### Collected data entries
▽
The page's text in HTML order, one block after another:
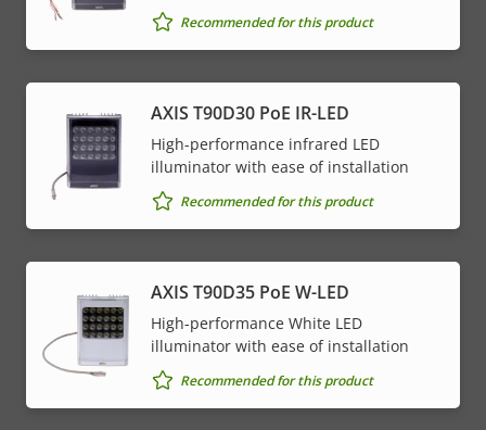
Recommended for this product
AXIS T90D30 PoE IR-LED
High-performance infrared LED
illuminator with ease of installation
Recommended for this product
AXIS T90D35 PoE W-LED
High-performance White LED
illuminator with ease of installation
Recommended for this product
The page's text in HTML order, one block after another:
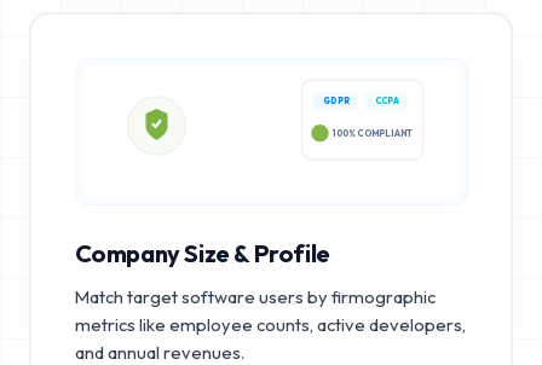
GDPR CCPA
100% COMPLIANT
Company Size & Profile
Match target software users by firmographic
metrics like employee counts, active developers,
and annual revenues.
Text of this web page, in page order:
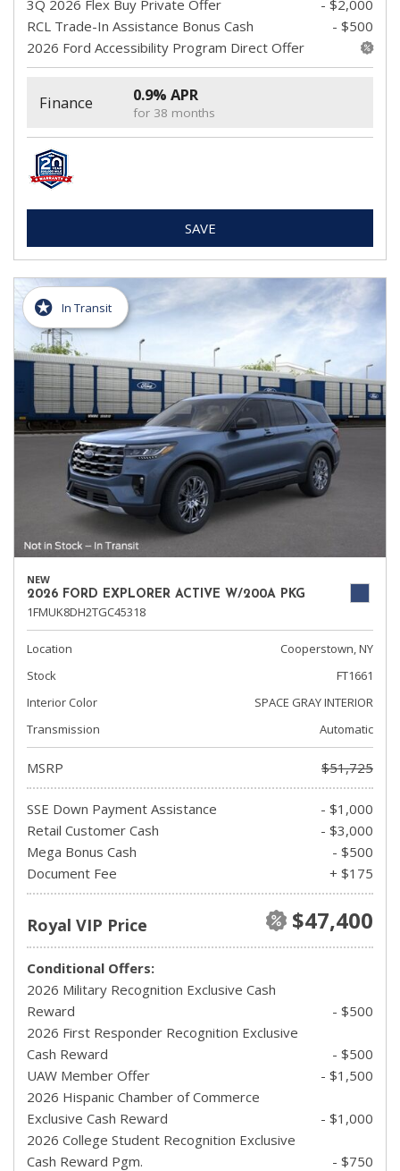
3Q 2026 Flex Buy Private Offer
- $2,000
RCL Trade-In Assistance Bonus Cash
- $500
2026 Ford Accessibility Program Direct Offer
Finance 0.9% APR
for 38 months
SAVE
In Transit
NEW
2026 FORD EXPLORER ACTIVE W/200A PKG
1FMUK8DH2TGC45318
Location
Cooperstown, NY
Stock
FT1661
Interior Color
SPACE GRAY INTERIOR
Transmission
Automatic
MSRP $51,725
SSE Down Payment Assistance
- $1,000
Retail Customer Cash
- $3,000
Mega Bonus Cash
- $500
Document Fee
+ $175
Royal VIP Price $47,400
Conditional Offers:
2026 Military Recognition Exclusive Cash
Reward
- $500
2026 First Responder Recognition Exclusive
Cash Reward
- $500
UAW Member Offer
- $1,500
2026 Hispanic Chamber of Commerce
Exclusive Cash Reward
- $1,000
2026 College Student Recognition Exclusive
Cash Reward Pgm.
- $750
△
### Assigned task
If pictures appear, drop them, and retype exactly the lines from the "metrics like employee" line through the last line of the data above.

### Written response
metrics like employee counts, active developers,
and annual revenues.
Text of this web page, in page order:
3Q 2026 Flex Buy Private Offer
- $2,000
RCL Trade-In Assistance Bonus Cash
- $500
2026 Ford Accessibility Program Direct Offer
Finance 0.9% APR
for 38 months
SAVE
In Transit
NEW
2026 FORD EXPLORER ACTIVE W/200A PKG
1FMUK8DH2TGC45318
Location
Cooperstown, NY
Stock
FT1661
Interior Color
SPACE GRAY INTERIOR
Transmission
Automatic
MSRP $51,725
SSE Down Payment Assistance
- $1,000
Retail Customer Cash
- $3,000
Mega Bonus Cash
- $500
Document Fee
+ $175
Royal VIP Price $47,400
Conditional Offers:
2026 Military Recognition Exclusive Cash
Reward
- $500
2026 First Responder Recognition Exclusive
Cash Reward
- $500
UAW Member Offer
- $1,500
2026 Hispanic Chamber of Commerce
Exclusive Cash Reward
- $1,000
2026 College Student Recognition Exclusive
Cash Reward Pgm.
- $750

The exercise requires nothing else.